For a real, orthonogal matrix, we are in $\mathbb{R}^2$: $\left ( \begin{array} & \cos(2\pi k/n) & -\sin(2\pi k/n) \\ \sin(2\pi k/n) & \cos(2\pi k/n) \end{array} \right ) \cdot \left ( \begin{array} & 1 \\ 0 \end{array} \right ) = \left ( \begin{array} & \cos(2\pi k/n) \\ \sin(2\pi k/n) \end{array} \right ), $ which is fine ✅.
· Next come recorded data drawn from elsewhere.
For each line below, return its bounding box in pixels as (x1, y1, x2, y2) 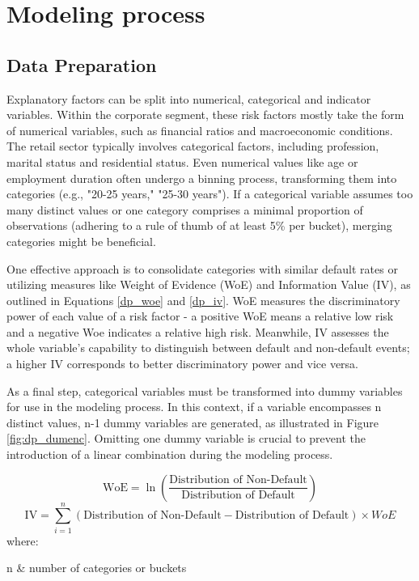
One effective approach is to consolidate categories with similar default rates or (6, 260, 398, 277)
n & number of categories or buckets (6, 559, 187, 576)
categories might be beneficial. (6, 232, 156, 249)
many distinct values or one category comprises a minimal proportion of (6, 201, 363, 218)
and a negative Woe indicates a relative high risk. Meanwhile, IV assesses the (6, 323, 389, 340)
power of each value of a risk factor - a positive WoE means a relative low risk (6, 307, 394, 324)
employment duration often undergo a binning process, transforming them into (6, 169, 397, 186)
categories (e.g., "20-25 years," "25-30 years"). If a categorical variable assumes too (6, 185, 413, 202)
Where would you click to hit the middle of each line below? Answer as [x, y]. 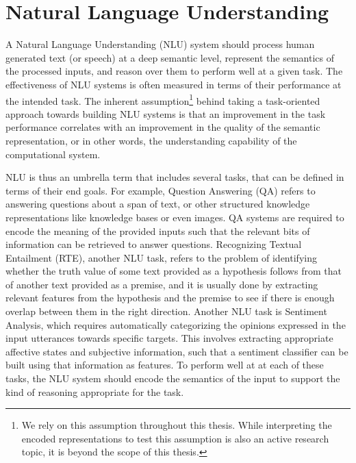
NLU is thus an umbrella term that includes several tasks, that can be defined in [175, 177]
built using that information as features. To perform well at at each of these [165, 365]
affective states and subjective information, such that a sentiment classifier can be [177, 351]
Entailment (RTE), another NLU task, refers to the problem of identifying [161, 257]
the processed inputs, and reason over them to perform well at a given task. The [174, 71]
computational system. [53, 154]
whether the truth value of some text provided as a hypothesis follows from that [174, 271]
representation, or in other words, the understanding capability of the [151, 140]
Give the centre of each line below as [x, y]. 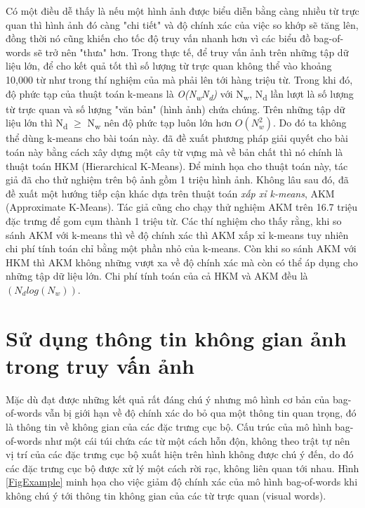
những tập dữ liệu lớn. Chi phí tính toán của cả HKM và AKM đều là [157, 276]
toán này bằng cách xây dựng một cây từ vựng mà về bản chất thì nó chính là [174, 152]
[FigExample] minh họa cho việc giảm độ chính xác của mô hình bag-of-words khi [182, 482]
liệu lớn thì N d [37, 124]
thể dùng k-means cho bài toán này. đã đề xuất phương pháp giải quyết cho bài [177, 138]
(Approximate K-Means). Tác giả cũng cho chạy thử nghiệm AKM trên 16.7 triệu [182, 207]
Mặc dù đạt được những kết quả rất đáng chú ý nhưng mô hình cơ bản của [168, 399]
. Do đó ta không [310, 123]
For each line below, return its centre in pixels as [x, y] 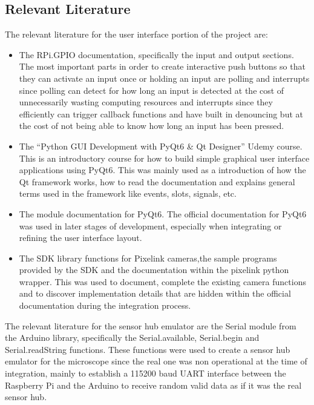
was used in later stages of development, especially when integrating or [150, 226]
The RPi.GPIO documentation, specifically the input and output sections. [156, 54]
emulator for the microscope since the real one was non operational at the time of [156, 361]
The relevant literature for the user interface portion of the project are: [136, 34]
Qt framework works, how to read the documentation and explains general [157, 181]
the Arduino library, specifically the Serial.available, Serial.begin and [132, 337]
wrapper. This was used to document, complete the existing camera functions [162, 281]
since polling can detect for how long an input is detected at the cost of [152, 90]
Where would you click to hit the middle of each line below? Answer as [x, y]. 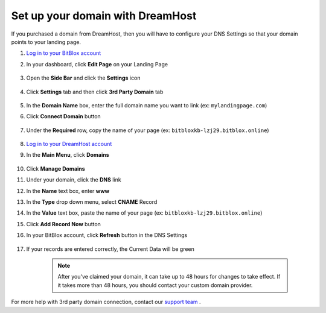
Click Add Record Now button [63, 224]
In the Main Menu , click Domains [68, 155]
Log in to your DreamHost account [69, 144]
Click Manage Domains [56, 168]
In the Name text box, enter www [68, 191]
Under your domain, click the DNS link [74, 180]
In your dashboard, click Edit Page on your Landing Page [97, 64]
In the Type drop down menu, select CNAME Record [92, 202]
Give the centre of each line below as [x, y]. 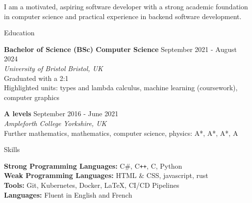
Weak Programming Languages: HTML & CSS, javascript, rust [106, 175]
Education [19, 33]
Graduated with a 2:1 [36, 78]
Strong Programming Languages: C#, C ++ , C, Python [93, 165]
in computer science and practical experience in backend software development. [123, 16]
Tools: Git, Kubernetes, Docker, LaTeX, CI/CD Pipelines [92, 185]
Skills [12, 149]
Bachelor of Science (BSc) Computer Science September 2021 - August [120, 49]
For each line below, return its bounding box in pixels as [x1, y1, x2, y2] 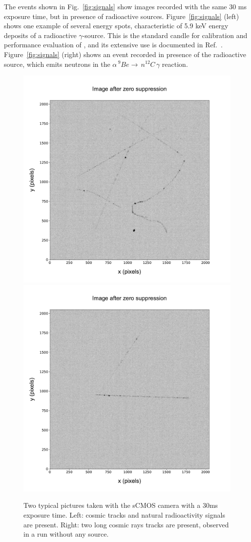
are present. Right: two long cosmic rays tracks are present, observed [23, 519, 229, 529]
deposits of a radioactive [4, 30, 77, 40]
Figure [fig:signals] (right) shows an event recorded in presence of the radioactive [4, 49, 246, 59]
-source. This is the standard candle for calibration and [82, 30, 248, 40]
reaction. [162, 59, 188, 69]
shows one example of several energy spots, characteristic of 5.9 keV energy [4, 20, 229, 31]
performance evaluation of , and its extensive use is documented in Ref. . [4, 40, 223, 50]
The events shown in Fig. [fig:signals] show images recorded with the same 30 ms [4, 1, 247, 11]
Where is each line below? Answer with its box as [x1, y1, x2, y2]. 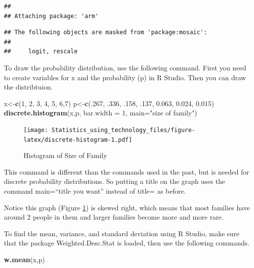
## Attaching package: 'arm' [4, 12, 99, 20]
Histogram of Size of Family [23, 150, 107, 160]
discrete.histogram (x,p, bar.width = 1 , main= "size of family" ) [4, 108, 197, 118]
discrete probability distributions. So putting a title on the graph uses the [4, 176, 225, 186]
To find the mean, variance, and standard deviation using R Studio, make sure [4, 228, 239, 238]
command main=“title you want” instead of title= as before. [4, 186, 186, 196]
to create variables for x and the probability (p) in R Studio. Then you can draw [4, 72, 246, 82]
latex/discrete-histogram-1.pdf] [23, 136, 132, 143]
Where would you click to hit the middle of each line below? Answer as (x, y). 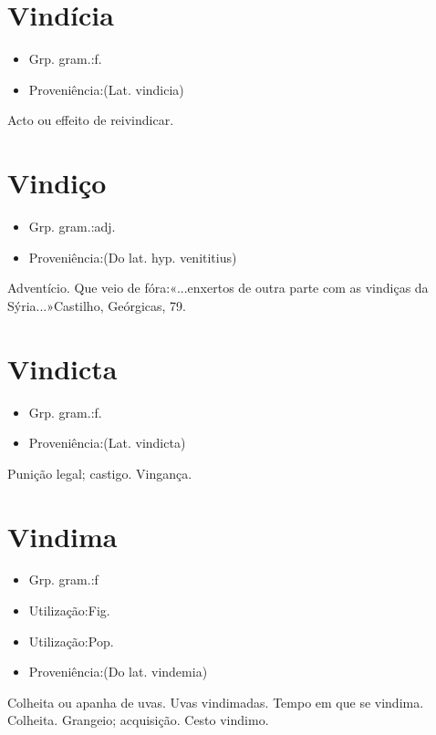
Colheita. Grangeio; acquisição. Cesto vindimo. (138, 720)
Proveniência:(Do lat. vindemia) (118, 672)
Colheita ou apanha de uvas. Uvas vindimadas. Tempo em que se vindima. (216, 702)
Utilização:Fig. (69, 611)
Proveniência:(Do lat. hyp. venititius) (133, 257)
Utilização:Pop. (71, 641)
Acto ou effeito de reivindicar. (91, 120)
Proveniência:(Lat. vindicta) (107, 443)
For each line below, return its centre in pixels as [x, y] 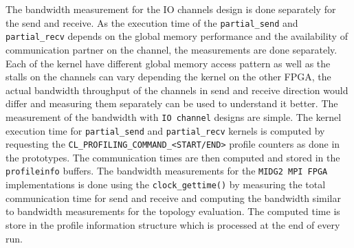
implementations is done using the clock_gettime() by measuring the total [166, 184]
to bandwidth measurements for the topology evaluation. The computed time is [173, 211]
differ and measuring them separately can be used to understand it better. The [172, 103]
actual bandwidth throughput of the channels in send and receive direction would [177, 90]
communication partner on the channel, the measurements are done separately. [172, 49]
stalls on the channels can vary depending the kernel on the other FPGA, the [168, 77]
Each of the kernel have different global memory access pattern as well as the [168, 63]
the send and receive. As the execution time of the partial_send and [152, 22]
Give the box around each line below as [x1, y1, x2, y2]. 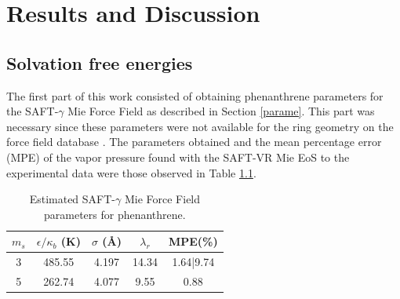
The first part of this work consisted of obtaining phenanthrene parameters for [6, 87, 384, 104]
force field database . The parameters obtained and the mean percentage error [6, 133, 382, 150]
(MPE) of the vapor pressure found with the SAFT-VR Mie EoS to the [6, 148, 350, 165]
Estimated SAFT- [29, 191, 116, 207]
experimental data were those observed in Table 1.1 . [6, 164, 256, 180]
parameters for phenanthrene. [44, 206, 186, 222]
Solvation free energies [6, 50, 193, 75]
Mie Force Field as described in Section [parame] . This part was [67, 103, 375, 119]
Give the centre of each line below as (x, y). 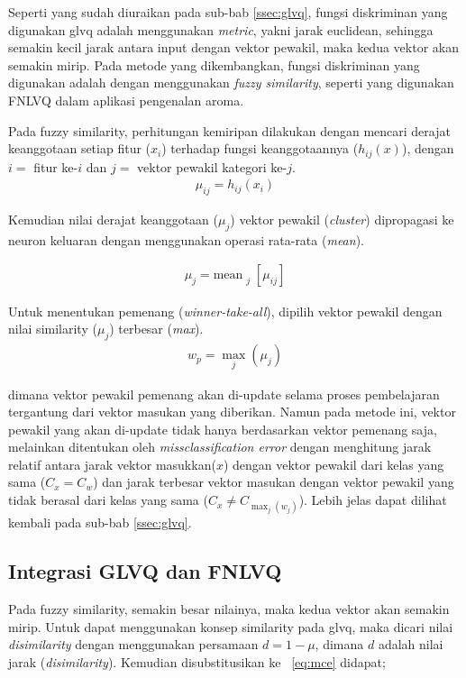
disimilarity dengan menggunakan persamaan (133, 644)
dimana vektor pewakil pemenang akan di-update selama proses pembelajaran (224, 394)
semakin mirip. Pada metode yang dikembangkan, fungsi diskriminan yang (214, 64)
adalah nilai (411, 644)
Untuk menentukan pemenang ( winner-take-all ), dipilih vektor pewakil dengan (225, 311)
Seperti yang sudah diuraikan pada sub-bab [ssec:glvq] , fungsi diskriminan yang (228, 12)
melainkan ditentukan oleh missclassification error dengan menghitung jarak (220, 447)
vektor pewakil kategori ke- (212, 166)
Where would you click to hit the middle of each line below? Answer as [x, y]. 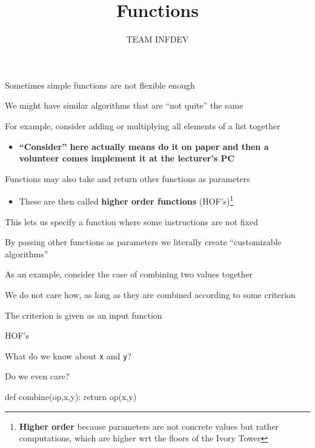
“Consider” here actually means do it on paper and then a [144, 146]
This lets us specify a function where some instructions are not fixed [131, 221]
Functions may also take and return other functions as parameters [128, 178]
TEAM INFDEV [157, 39]
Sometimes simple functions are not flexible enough [100, 85]
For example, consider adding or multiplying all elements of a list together [143, 125]
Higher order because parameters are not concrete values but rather [149, 426]
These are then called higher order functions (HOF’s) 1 [126, 200]
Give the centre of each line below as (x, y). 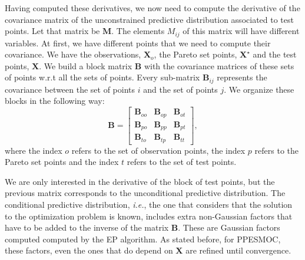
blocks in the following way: (55, 101)
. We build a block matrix (86, 65)
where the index (34, 150)
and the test (275, 54)
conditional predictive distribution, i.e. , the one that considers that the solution (149, 204)
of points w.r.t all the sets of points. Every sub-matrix (102, 77)
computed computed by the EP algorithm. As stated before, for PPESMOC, (143, 239)
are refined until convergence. (238, 250)
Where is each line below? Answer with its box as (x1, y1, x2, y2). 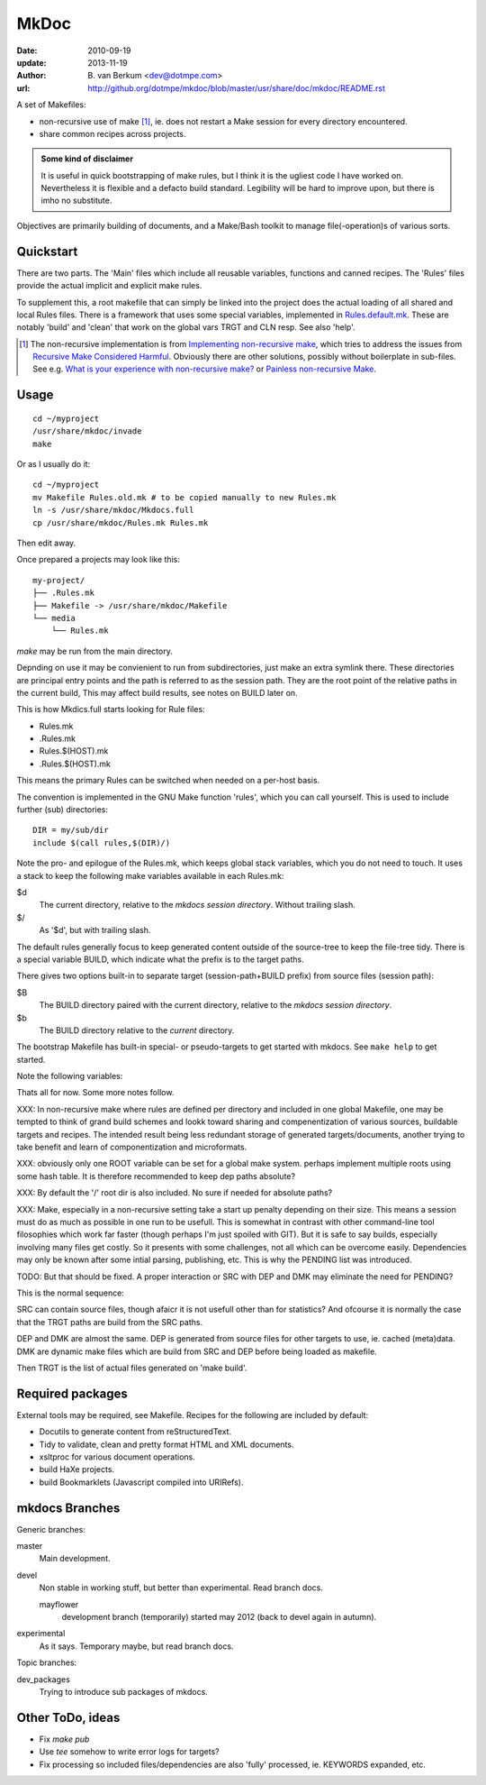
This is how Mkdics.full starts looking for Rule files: (16, 704, 206, 715)
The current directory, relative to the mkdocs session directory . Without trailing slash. (39, 900, 355, 911)
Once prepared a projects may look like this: (16, 554, 180, 565)
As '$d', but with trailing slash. (39, 925, 151, 936)
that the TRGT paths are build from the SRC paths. (16, 1316, 202, 1327)
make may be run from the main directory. (16, 645, 173, 656)
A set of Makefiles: (16, 99, 86, 110)
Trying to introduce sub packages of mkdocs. (39, 1686, 209, 1697)

For a complex unitary matrix, we are in $\mathbb{C}^2$: $\left ( \begin{array} & e^{2\pi ik/n} & 0 \\ 0 & e^{2\pi ik/n} \end{array} \right ) \cdot \left ( \begin{array} & 1 \\ 0 \end{array} \right ) = \left ( \begin{array} & e^{2\pi ik/n} \\ 0 \end{array} \right ), $ so in $\mathbb{C}$ I get $\cos(2\pi k/n) + i\sin(2\pi k/n)$ which is the same as above so it's fine ✅.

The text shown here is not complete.